Hmmm... das ist bestimmt diese Optimus-Geschichte. Beim Rumrutschen auf dem Desktop ist die Intelgrafik aktiv und die NV-Grafik schaltet sich erst zu, wenn wirklich 3D-Power gefragt ist. Ob und inwieweit sich das auf die Einstellungsmöglichkeiten auswirkt - da bin ich leider etwas überfragt.


----------



## CheGuevara23 (19. Januar 2013)

*AW: Wie kann ich die Auflösung verändern? (Downsampling)*

Und wie kann Ich es ändern, dass die 660m immer benutzt wird?


----------



## OctoCore (19. Januar 2013)

*AW: Wie kann ich die Auflösung verändern? (Downsampling)*

Das ändert auch nichts an dem Problem - denn die Ausgabe findet wohl *immer *über die Intel-GPU statt. Was die nVidia-GPU berechnet, wird über den Bildschirmspeicher der iGPU ausgegeben.
Von daher kannst du das mit dem Downsampling vergessen - wird sowieso überbewertet. An der Auflösung, die du hast, ändert sich ja durch Downsampling real nichts.
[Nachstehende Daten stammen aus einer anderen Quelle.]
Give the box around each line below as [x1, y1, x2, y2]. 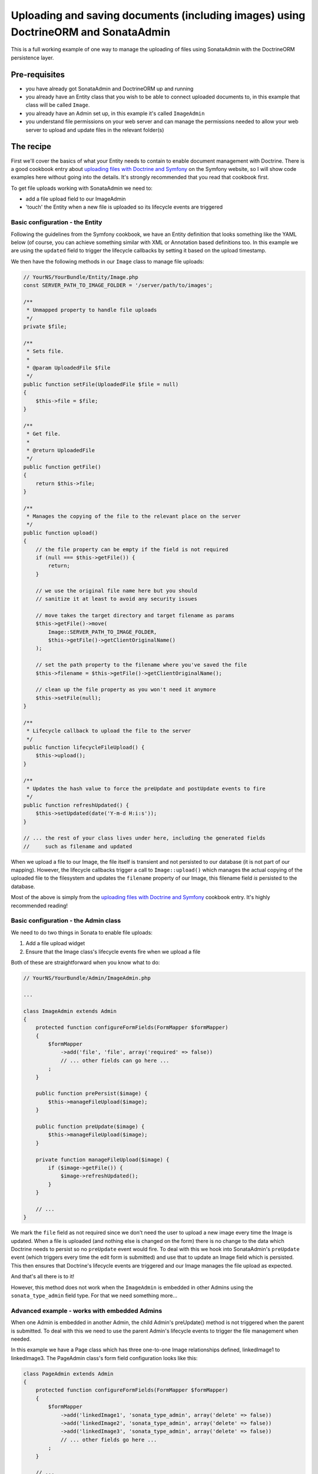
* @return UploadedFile [26, 447, 95, 453]
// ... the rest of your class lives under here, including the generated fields [23, 835, 266, 841]
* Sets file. [26, 348, 64, 355]
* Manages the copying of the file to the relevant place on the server [26, 513, 241, 520]
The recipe [11, 142, 51, 152]
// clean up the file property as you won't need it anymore [35, 686, 216, 693]
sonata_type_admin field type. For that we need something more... [11, 1292, 178, 1299]
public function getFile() [23, 463, 101, 470]
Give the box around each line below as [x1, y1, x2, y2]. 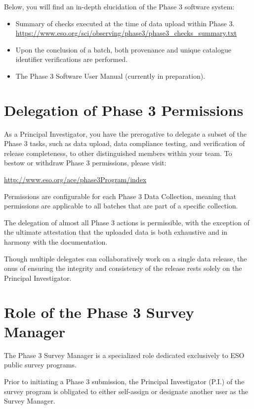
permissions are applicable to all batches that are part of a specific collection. [4, 201, 238, 211]
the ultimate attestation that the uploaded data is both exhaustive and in [4, 227, 228, 237]
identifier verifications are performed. [15, 54, 128, 64]
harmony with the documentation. [4, 237, 108, 247]
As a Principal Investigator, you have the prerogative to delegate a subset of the [4, 128, 247, 139]
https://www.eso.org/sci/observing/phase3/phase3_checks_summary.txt [15, 28, 237, 38]
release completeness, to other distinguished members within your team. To [4, 148, 232, 158]
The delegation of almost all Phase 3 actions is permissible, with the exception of [4, 217, 250, 227]
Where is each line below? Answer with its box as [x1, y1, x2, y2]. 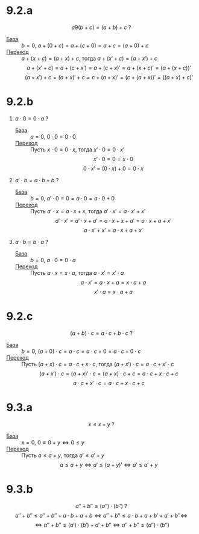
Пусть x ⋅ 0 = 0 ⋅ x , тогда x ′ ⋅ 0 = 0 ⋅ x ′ [30, 146, 125, 153]
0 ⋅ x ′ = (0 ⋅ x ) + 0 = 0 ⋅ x [83, 165, 144, 172]
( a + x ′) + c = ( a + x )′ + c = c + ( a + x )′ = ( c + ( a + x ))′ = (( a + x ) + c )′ [25, 73, 193, 81]
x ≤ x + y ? [88, 420, 115, 427]
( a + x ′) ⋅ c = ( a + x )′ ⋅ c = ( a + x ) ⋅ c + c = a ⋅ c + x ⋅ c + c [39, 370, 179, 377]
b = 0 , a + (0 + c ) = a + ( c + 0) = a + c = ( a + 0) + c [21, 42, 149, 49]
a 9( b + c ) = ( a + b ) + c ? [71, 24, 131, 31]
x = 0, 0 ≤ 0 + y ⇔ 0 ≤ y [21, 438, 84, 446]
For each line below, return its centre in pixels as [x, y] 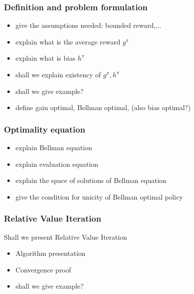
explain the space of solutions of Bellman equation [91, 180]
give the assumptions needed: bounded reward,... [88, 25]
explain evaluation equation [57, 164]
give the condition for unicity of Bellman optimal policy [99, 196]
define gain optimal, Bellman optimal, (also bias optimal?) [103, 107]
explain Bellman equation [54, 147]
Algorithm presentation [50, 253]
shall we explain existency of [58, 74]
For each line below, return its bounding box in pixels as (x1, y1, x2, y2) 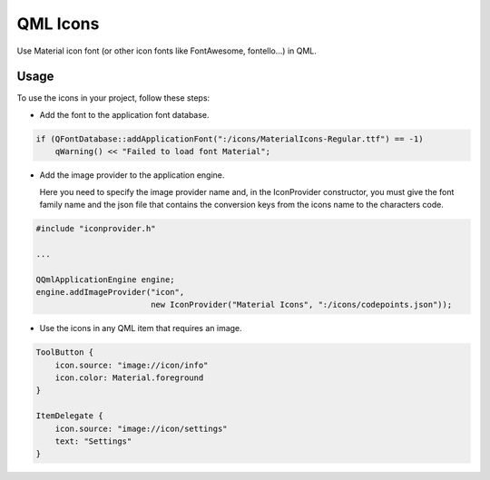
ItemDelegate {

Mit individuellen AntiAlias-Einstellungen per Nvidiainspector bist du wahrscheinlich besser bedient.


----------



## CheGuevara23 (19. Januar 2013)

*AW: Wie kann ich die Auflösung verändern? (Downsampling)*

Schade 

Bei der Auflösung 1366x768 limitiert zu sein ist echt nervig...


----------



## Eol_Ruin (20. Januar 2013)

*AW: Wie kann ich die Auflösung verändern? (Downsampling)*

Gibts im BIOS eine Funktion um die Intel-GPU zu deaktivieren?
Bei meinem Intel/AMD-Notebook ist es möglich.

Aber bei vielen Notebook-Displays - wie auch bei meinem - ist Oversampling nicht möglich.
Hab alles versucht - keine Chance


----------